Nothing in the records below should be altered in the copy, although the pictures must be left out.

Data items:
>>
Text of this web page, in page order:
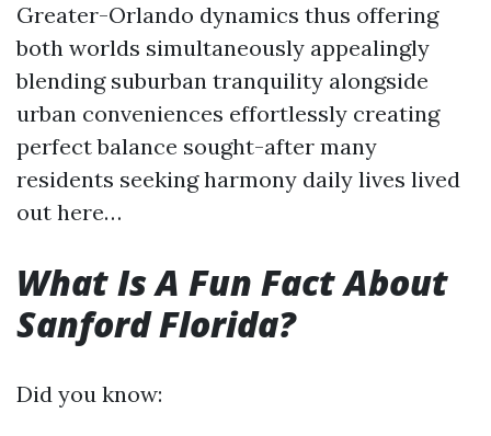
Greater-Orlando dynamics thus offering
both worlds simultaneously appealingly
blending suburban tranquility alongside
urban conveniences effortlessly creating
perfect balance sought-after many
residents seeking harmony daily lives lived
out here…
What Is A Fun Fact About
Sanford Florida?
Did you know:
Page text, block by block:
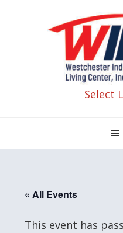
Select
« All Events
This event has
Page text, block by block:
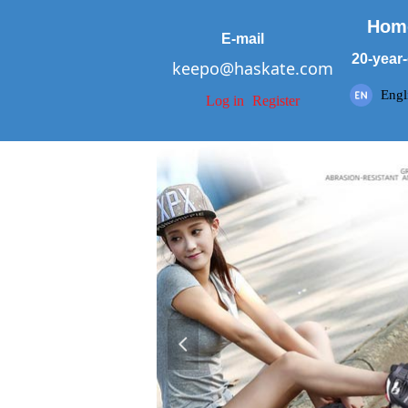
넳
20-
E-mail
keepo@haskate.com
Log in Register
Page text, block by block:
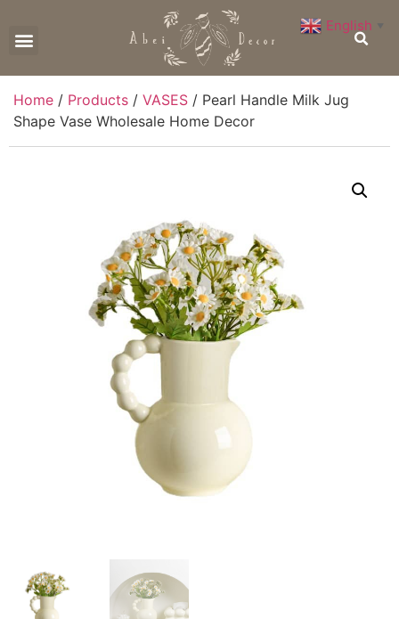
Home / Products / VASES / Pearl Handle Milk Jug
Shape Vase Wholesale Home Decor
English ▼
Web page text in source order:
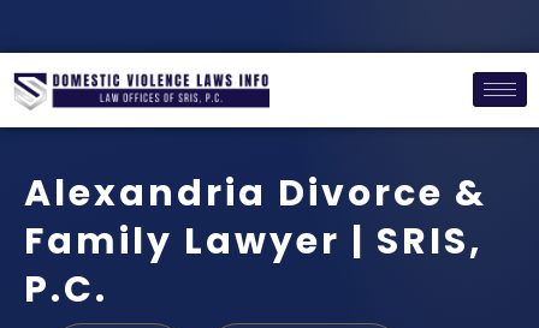
Alexandria Divorce &
Family Lawyer | SRIS,
P.C.
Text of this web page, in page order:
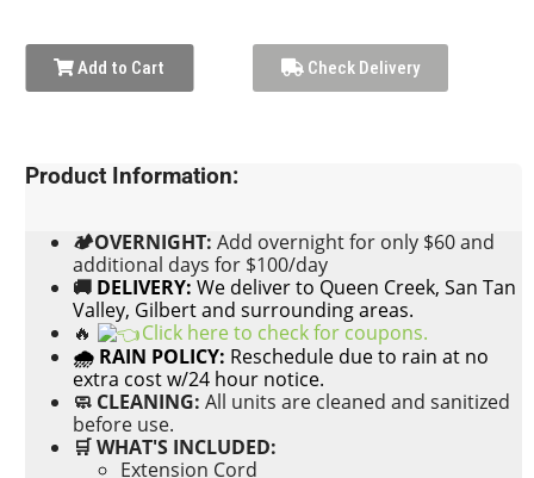
Add to Cart Check Delivery
Product Information:
🏕OVERNIGHT:Add overnight for only $60 and
additional days for $100/day
🚚 DELIVERY: We deliver to Queen Creek, San Tan
Valley, Gilbert and surrounding areas.
🔥
Click here to check for coupons.
🌧 RAIN POLICY: Reschedule due to rain at no
extra cost w/24 hour notice.
🧼 CLEANING: All units are cleaned and sanitized
before use.
🛒 WHAT'S INCLUDED:
Extension Cord
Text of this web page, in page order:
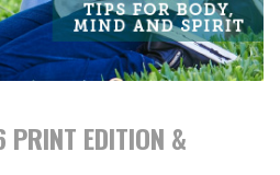
EDITION &
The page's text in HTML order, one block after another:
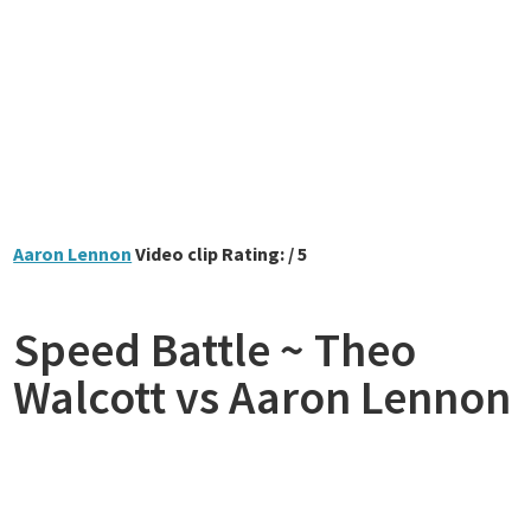
Aaron Lennon Video clip Rating: / 5
Speed Battle ~ Theo
Walcott vs Aaron Lennon
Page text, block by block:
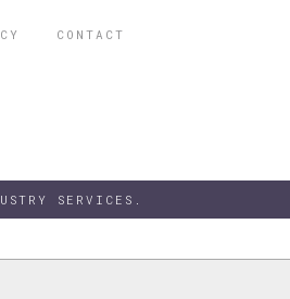
CONTACT
SERVICES.
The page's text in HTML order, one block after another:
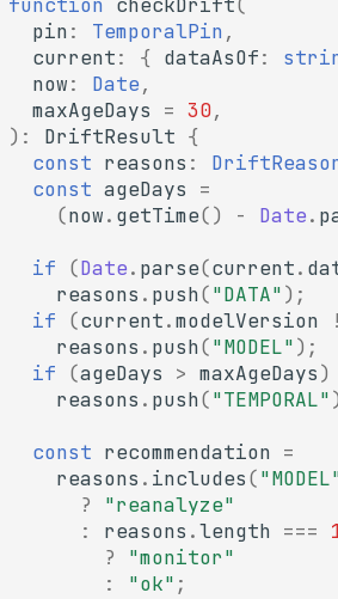
function checkDrift(
pin: TemporalPin ,
current: { dataAsOf:
now: Date,
maxAgeDays
= 30,
) : DriftResult {
const reasons :
const ageDays
=
(now. getTime() - Date.
if (Date. parse(current.
reasons . push("DATA");
if
(current.modelVersion
reasons . push("MODEL");
if
(ageDays > maxAgeDays)
reasons . push("TEMPORAL"
const recommendation =
reasons . includes(
?
"reanalyze"
:
reasons .length ===
?
"monitor"
:
"ok" ;
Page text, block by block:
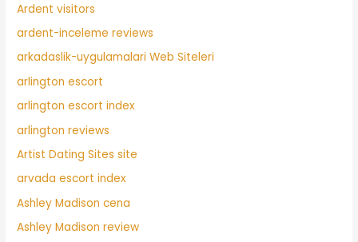
Ardent visitors
ardent-inceleme reviews
arkadaslik-uygulamalari Web Siteleri
arlington escort
arlington escort index
arlington reviews
Artist Dating Sites site
arvada escort index
Ashley Madison cena
Ashley Madison review
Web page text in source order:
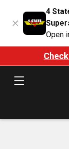
4
Open
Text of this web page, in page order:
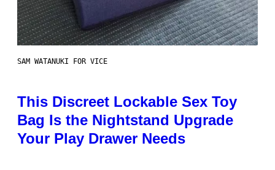
SAM WATANUKI FOR VICE
This Discreet Lockable Sex Toy
Bag Is the Nightstand Upgrade
Your Play Drawer Needs
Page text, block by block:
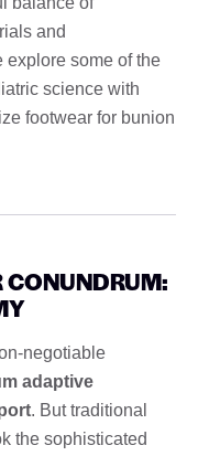
and
explore some of the
science with
footwear for bunion
CONUNDRUM:
negotiable
adaptive
. But traditional
the sophisticated
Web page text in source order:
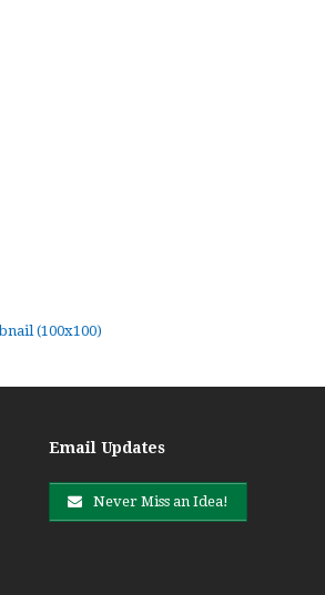
(100x100)
Email Updates
Never Miss an Idea!
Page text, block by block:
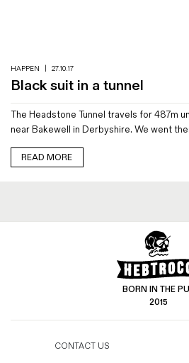
Denim Jeans
Iron Shirt
Jacksnipe Overjacket
HAPPEN 27.10.17
Black suit in a tunnel
The Headstone Tunnel travels for 487m
near Bakewell in Derbyshire. We went
READ MORE
BORN IN THE
2015
CONTACT US
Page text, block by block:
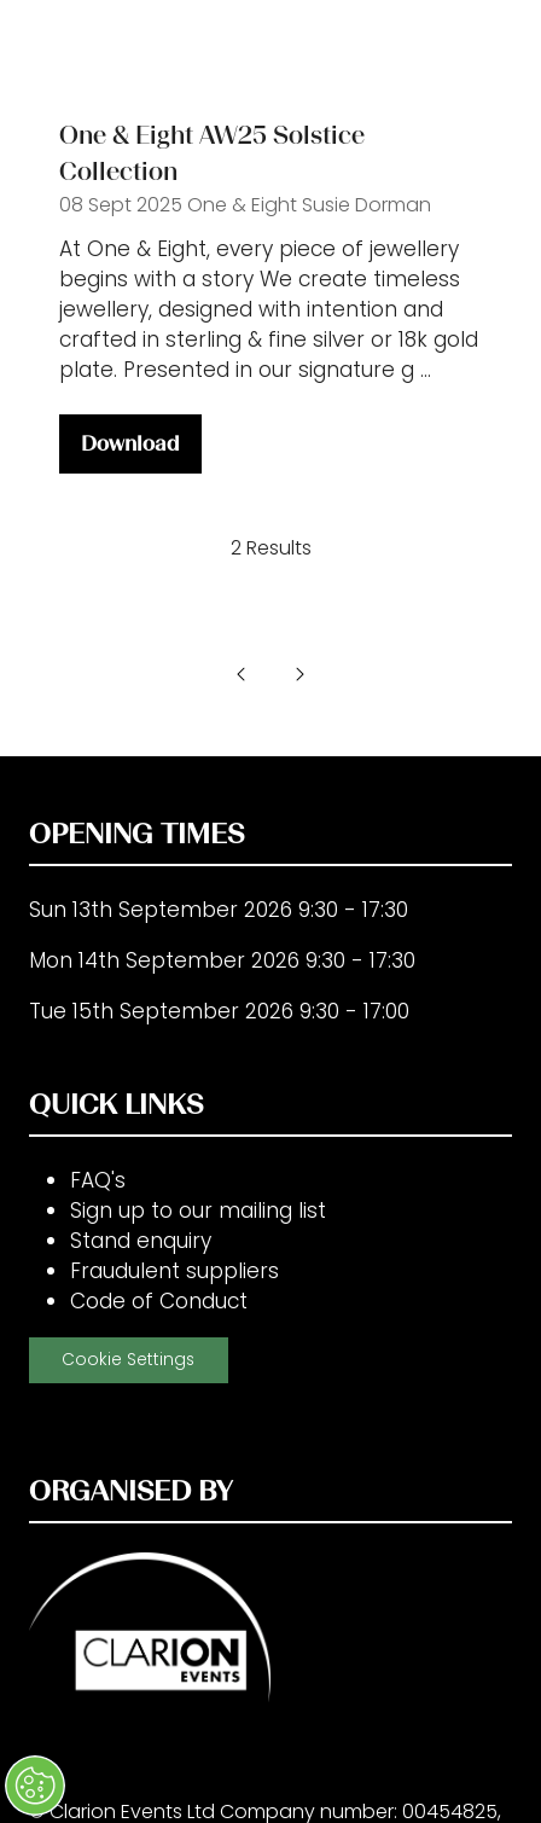
One & Eight AW25 Solstice
Collection
08 Sept 2025 One & Eight Susie Dorman
At One & Eight, every piece of jewellery
begins with a story We create timeless
jewellery, designed with intention and
crafted in sterling & fine silver or 18k gold
plate. Presented in our signature g …
Download
(opens
2 Results
OPENING TIMES
Sun 13th September 2026 9:30 - 17:30
Mon 14th September 2026 9:30 - 17:30
Tue 15th September 2026 9:30 - 17:00
QUICK LINKS
FAQ's
Sign up to our mailing list
Stand enquiry
Fraudulent suppliers
Code of Conduct
Cookie Settings
ORGANISED BY
© Clarion Events Ltd Company number: 00454825,
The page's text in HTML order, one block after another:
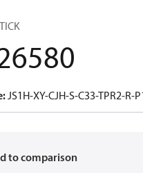
:JS1H-XY-CJH-S-C33-TPR2-
to comparison
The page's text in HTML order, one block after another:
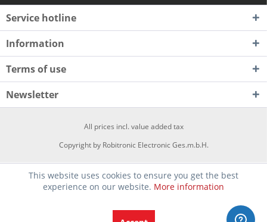
Service hotline
Information
Terms of use
Newsletter
All prices incl. value added tax
Copyright by Robitronic Electronic Ges.m.b.H.
This website uses cookies to ensure you get the best
experience on our website. More information
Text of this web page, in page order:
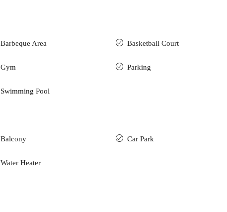
Barbeque Area Basketball Court
Gym Parking
Swimming Pool
Balcony Car Park
Water Heater
<<
(WRITTEN ANSWER)
Text of this web page, in page order:
Greater-Orlando dynamics thus offering
both worlds simultaneously appealingly
blending suburban tranquility alongside
urban conveniences effortlessly creating
perfect balance sought-after many
residents seeking harmony daily lives lived
out here…
What Is A Fun Fact About
Sanford Florida?
Did you know:
Page text, block by block:
Select
« All Events
This event has
Page text, block by block:
넳
20-
E-mail
keepo@haskate.com
Log in Register
Page text, block by block:
Home / Products / VASES / Pearl Handle Milk Jug
Shape Vase Wholesale Home Decor
English ▼
Web page text in source order:
Alexandria Divorce &
Family Lawyer | SRIS,
P.C.
Text of this web page, in page order:
Add to Cart Check Delivery
Product Information:
🏕OVERNIGHT:Add overnight for only $60 and
additional days for $100/day
🚚 DELIVERY: We deliver to Queen Creek, San Tan
Valley, Gilbert and surrounding areas.
🔥
Click here to check for coupons.
🌧 RAIN POLICY: Reschedule due to rain at no
extra cost w/24 hour notice.
🧼 CLEANING: All units are cleaned and sanitized
before use.
🛒 WHAT'S INCLUDED:
Extension Cord
Text of this web page, in page order:
EDITION &
The page's text in HTML order, one block after another:
Aaron Lennon Video clip Rating: / 5
Speed Battle ~ Theo
Walcott vs Aaron Lennon
Page text, block by block:
CONTACT
SERVICES.
The page's text in HTML order, one block after another:
function checkDrift(
pin: TemporalPin ,
current: { dataAsOf:
now: Date,
maxAgeDays
= 30,
) : DriftResult {
const reasons :
const ageDays
=
(now. getTime() - Date.
if (Date. parse(current.
reasons . push("DATA");
if
(current.modelVersion
reasons . push("MODEL");
if
(ageDays > maxAgeDays)
reasons . push("TEMPORAL"
const recommendation =
reasons . includes(
?
"reanalyze"
:
reasons .length ===
?
"monitor"
:
"ok" ;
Page text, block by block:
Ardent visitors
ardent-inceleme reviews
arkadaslik-uygulamalari Web Siteleri
arlington escort
arlington escort index
arlington reviews
Artist Dating Sites site
arvada escort index
Ashley Madison cena
Ashley Madison review
Web page text in source order:
4
Open
Text of this web page, in page order:
SAM WATANUKI FOR VICE
This Discreet Lockable Sex Toy
Bag Is the Nightstand Upgrade
Your Play Drawer Needs
Page text, block by block:
and
explore some of the
science with
footwear for bunion
CONUNDRUM:
negotiable
adaptive
. But traditional
the sophisticated
Web page text in source order:
(100x100)
Email Updates
Never Miss an Idea!
Page text, block by block:
Denim Jeans
Iron Shirt
Jacksnipe Overjacket
HAPPEN 27.10.17
Black suit in a tunnel
The Headstone Tunnel travels for 487m
near Bakewell in Derbyshire. We went
READ MORE
BORN IN THE
2015
CONTACT US
Page text, block by block:
One & Eight AW25 Solstice
Collection
08 Sept 2025 One & Eight Susie Dorman
At One & Eight, every piece of jewellery
begins with a story We create timeless
jewellery, designed with intention and
crafted in sterling & fine silver or 18k gold
plate. Presented in our signature g …
Download
(opens
2 Results
OPENING TIMES
Sun 13th September 2026 9:30 - 17:30
Mon 14th September 2026 9:30 - 17:30
Tue 15th September 2026 9:30 - 17:00
QUICK LINKS
FAQ's
Sign up to our mailing list
Stand enquiry
Fraudulent suppliers
Code of Conduct
Cookie Settings
ORGANISED BY
© Clarion Events Ltd Company number: 00454825,
The page's text in HTML order, one block after another:
:JS1H-XY-CJH-S-C33-TPR2-
to comparison
The page's text in HTML order, one block after another:
Service hotline
Information
Terms of use
Newsletter
All prices incl. value added tax
Copyright by Robitronic Electronic Ges.m.b.H.
This website uses cookies to ensure you get the best
experience on our website. More information
Text of this web page, in page order:
Barbeque Area Basketball Court
Gym Parking
Swimming Pool
Balcony Car Park
Water Heater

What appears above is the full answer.